*** Opening of DATA ***

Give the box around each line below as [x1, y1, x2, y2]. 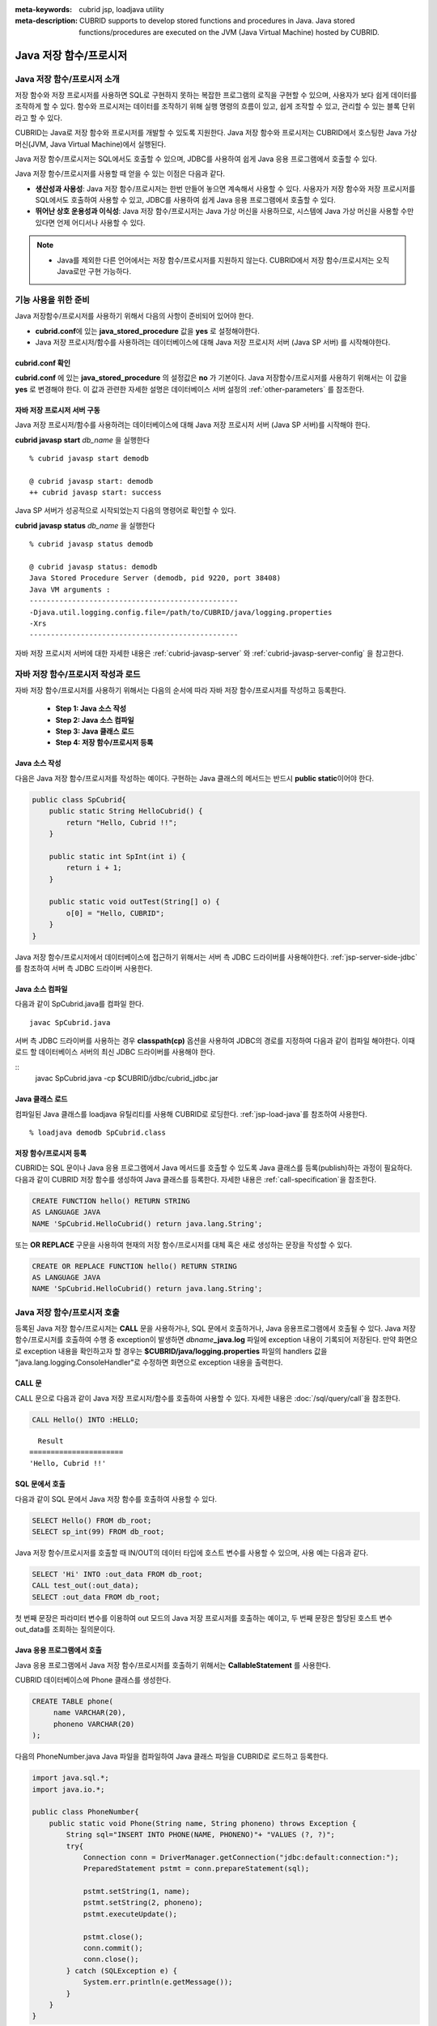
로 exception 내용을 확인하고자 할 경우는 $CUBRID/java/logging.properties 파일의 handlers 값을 [15, 1346, 328, 1356]
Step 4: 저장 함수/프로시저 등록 [55, 737, 154, 747]
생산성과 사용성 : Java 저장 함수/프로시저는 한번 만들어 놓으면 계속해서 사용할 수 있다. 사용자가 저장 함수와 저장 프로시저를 [35, 183, 416, 194]
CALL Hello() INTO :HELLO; [32, 1415, 139, 1424]
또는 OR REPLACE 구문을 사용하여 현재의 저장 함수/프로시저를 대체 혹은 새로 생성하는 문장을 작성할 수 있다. [15, 1240, 353, 1250]
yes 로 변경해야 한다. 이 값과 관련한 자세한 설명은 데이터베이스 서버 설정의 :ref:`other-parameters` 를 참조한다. [15, 384, 364, 394]
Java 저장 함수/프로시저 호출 [15, 1306, 121, 1318]
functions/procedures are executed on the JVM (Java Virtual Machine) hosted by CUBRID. [78, 27, 380, 36]
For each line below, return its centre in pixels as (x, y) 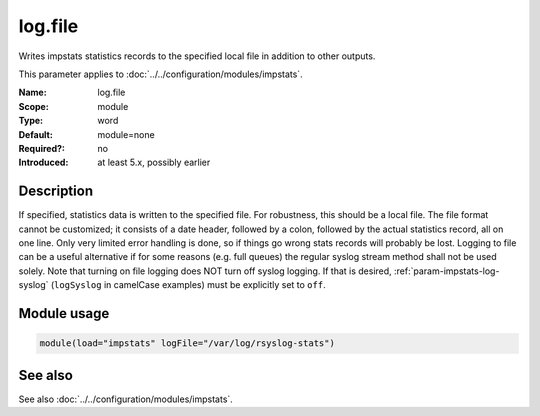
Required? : (41, 148)
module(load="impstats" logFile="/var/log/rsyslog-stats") (187, 343)
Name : (32, 92)
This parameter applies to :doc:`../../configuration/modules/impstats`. (161, 74)
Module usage (64, 313)
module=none (126, 134)
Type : (31, 121)
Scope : (33, 106)

*** Close of DATA ***

[EXERCISE]:
An exact retyping of the entries, without images, is the required answer.

[RESPONSE TO THIS TASK]:
Give the box around each line below as [x1, y1, x2, y2]. 
로 exception 내용을 확인하고자 할 경우는 $CUBRID/java/logging.properties 파일의 handlers 값을 [15, 1346, 328, 1356]
Step 4: 저장 함수/프로시저 등록 [55, 737, 154, 747]
생산성과 사용성 : Java 저장 함수/프로시저는 한번 만들어 놓으면 계속해서 사용할 수 있다. 사용자가 저장 함수와 저장 프로시저를 [35, 183, 416, 194]
CALL Hello() INTO :HELLO; [32, 1415, 139, 1424]
또는 OR REPLACE 구문을 사용하여 현재의 저장 함수/프로시저를 대체 혹은 새로 생성하는 문장을 작성할 수 있다. [15, 1240, 353, 1250]
yes 로 변경해야 한다. 이 값과 관련한 자세한 설명은 데이터베이스 서버 설정의 :ref:`other-parameters` 를 참조한다. [15, 384, 364, 394]
Java 저장 함수/프로시저 호출 [15, 1306, 121, 1318]
functions/procedures are executed on the JVM (Java Virtual Machine) hosted by CUBRID. [78, 27, 380, 36]
For each line below, return its centre in pixels as (x, y) 
Required? : (41, 148)
module(load="impstats" logFile="/var/log/rsyslog-stats") (187, 343)
Name : (32, 92)
This parameter applies to :doc:`../../configuration/modules/impstats`. (161, 74)
Module usage (64, 313)
module=none (126, 134)
Type : (31, 121)
Scope : (33, 106)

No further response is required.